Not worried? You should be, he wanted to tell his cousin. Scared to death.
20
MEXICO CITY
Monday morning, a courier showed up at Wells’s hotel room with a Colombian passport for Coyle in the name of Raul Moreno and an American one for Wells in the name of James Walsh. Plus a garment bag that held shiny silvery shirts and black jeans for Coyle, a lightweight suit for Wells. Look the part, the note inside said.
“I’d ask how she knows our sizes, but of course she knows our sizes,” Coyle said. “She’s a genie. With no wish limit.”
“Don’t get used to it. When this is done and they send you to Nicaragua and the station’s air-conditioning kicks out twice a month and you have a broken chair and a view of a blast wall and your chief tells you to chase a lead in the Ministry of Transport and, by the way, don’t lose any more receipts, this will seem like a pleasant dream.”
“I’m going to enjoy it, then.”
“Speaking of, let’s go to the Four Seasons. I want you calling Banamex from a landline that suits Raul Moreno’s
tastes.”
Wells spent the morning coaching Coyle on what to say. And how to say it:
Don’t be too polite, you’re rich, you give orders. As far as you’re concerned, these bankers are a bunch of trained seals. You want Mendoz only, no one else. They’re not going to like that, but stick to it. You want to buy a place in Miami, you heard she could help. They ask you why her, someone you know recommended her. No details. You and your American lawyer—no, advisor, lawyer is checkable and advisor isn’t—will tell her what she needs to know face-to-face. Nothing about where the money comes from. Make sure they know you’re busy, you want this as soon as possible, but no deadline, that gives them a chance to say no.
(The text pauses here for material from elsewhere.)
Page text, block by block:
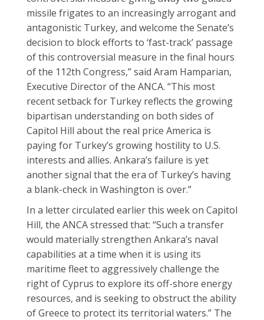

Coyle called, had a conversation shorter than Wells would have liked, clicked off.
“They’ll call back. They asked me how I liked the Four Seasons. They obviously knew the number. Got weird when I asked for Mendoz, said she didn’t meet new clients without a reference. I said her or no one. They asked me if I had proof of the money. I told them, Of course.”
“Sounds good. Now we wait. For them and Tarnes.”
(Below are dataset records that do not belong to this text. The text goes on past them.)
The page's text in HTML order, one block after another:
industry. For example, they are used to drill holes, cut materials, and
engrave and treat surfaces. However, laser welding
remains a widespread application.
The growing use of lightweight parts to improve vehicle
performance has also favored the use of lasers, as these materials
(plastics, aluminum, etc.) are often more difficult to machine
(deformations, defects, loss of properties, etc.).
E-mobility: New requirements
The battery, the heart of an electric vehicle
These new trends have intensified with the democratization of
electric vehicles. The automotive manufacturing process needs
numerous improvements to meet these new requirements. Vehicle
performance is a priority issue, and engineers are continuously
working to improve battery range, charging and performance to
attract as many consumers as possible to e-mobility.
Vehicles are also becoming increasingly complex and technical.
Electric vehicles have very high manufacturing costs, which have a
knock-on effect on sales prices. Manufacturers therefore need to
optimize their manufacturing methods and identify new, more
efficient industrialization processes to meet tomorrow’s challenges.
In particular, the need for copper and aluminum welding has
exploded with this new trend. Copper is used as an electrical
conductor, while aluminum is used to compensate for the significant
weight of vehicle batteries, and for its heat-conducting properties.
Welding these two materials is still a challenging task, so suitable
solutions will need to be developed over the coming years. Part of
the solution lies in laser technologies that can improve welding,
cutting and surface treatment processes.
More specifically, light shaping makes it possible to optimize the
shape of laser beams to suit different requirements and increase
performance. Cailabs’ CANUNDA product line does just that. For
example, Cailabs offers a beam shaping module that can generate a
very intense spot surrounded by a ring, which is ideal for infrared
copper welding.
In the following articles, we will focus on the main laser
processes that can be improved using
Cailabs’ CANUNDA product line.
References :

Around 3 p.m., Wells’s phone buzzed. Tarnes.
“A gentleman from the Royal Cayman Bank is going to call in the next ten minutes. He has some know-your-customer questions.”
“Meaning?”
“Meaning under the new anti-laundering rules, banks can’t just open accounts for anyone who walks in. The more money you want to deposit, the more questions they’re supposed to ask. An American bank, an account of this size, they’d want specifics about how you make your money. What business you’re in. Maybe even a tax return. If the Cayman bankers want access to the global money transfer system, they have to follow the same rules. In theory. In reality, the way it goes is, they ask. But if you won’t tell them, you say you don’t want to talk about your business, hint maybe you’re trying to move assets in front of a divorce, they’ll just go to the default question: Is the money from an illegal source? And you say?”